This is so true - I've been saying it for years.
Last year I took a friend of mine to chaemo 1 day every month for 6 months - and you should have seen the state of some of the visitors that came into that hospital - cant believe that any of them actually stuck to the infection control procedures i.e. hand washing / disinfection e.t.c.
- No wonder we have issues with these infections-
Whilst I concur that people with cold and 'flu or other contagious ailments would be sensible to stay away from visiting people in hospitals, and that visitors should adhere to rigourous handwashing, I think that visitors can be beneficial to inpatients.
Since the begining of last December I have spent much time in the local hospital, with my Beloved as a patient. I saw dying men who will never return home, men suffering the aftermath of serious surgery, who without visitors would have languished alone.
If I never again had to go to a hospital I would not fret, but when needs must, someone needs to look out for loved ones, as doctors and nurses do not always have the time to fully care for ill people. Also they are subject to that balance of working a job in which all the people they attend are quite ill, which can bring about a discompassion, or a cavalier attitude with regard to patients. Just as if one works at an old peoples home, one must get used to death eventually, which changes one. However slightly.
That said, sometimes a patient needs more than an injection, or bloodwork, or a catheter check. Sometimes they need reassurance, someone who will attend to them as a unique individual. Loved ones can provide this, visiting hours permit this.
I have gone through two sets of intestinal surgery with my companion, both times he suffered from neglect.
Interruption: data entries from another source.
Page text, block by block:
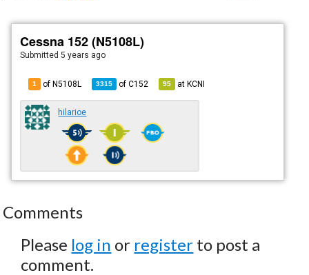
Cessna 152 (N5108L)
Submitted5 years ago
1 of N5108L 3315 ofC152 95 atKCNI
hilarioe
Comments
Please log in or register to post a
comment.
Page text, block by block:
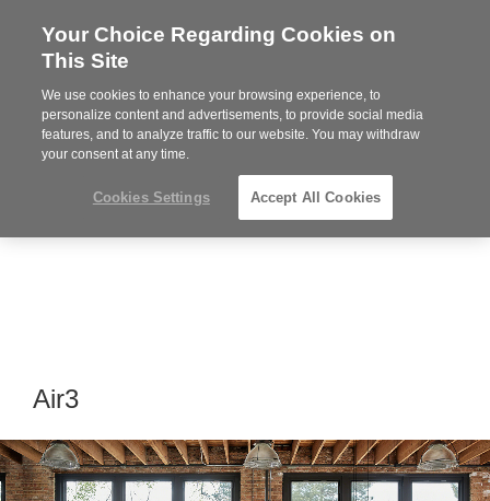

The first of which left him without any pain relief for fifteen hours, when this was remedied he was turned over three times, without anyone considering that an injection of morphine might prevent him screaming like a mortally wounded animal.
He awoke in recovery after the second operation feeling half the surgery site. He had to go barnyard to prevent them from turning him over to put in a second epidural, despite it being on the anethetists file to give him a morphine pump should the epidural fail to work.
That night, he remained unattended by any nurse, as verified by the lack of a single observation noted on his chart (there were entries for following days and nights), my own observation over a four hour period on the mobile with him, and the state in which I found him the following day. I won't go into details about the dread of that night, or the following three days.
I do not exaggerate when I say it was a horrendous affair but it saved his life, for which I am immensely relieved. I am truly grateful that he did not have to go through it entirely on his own.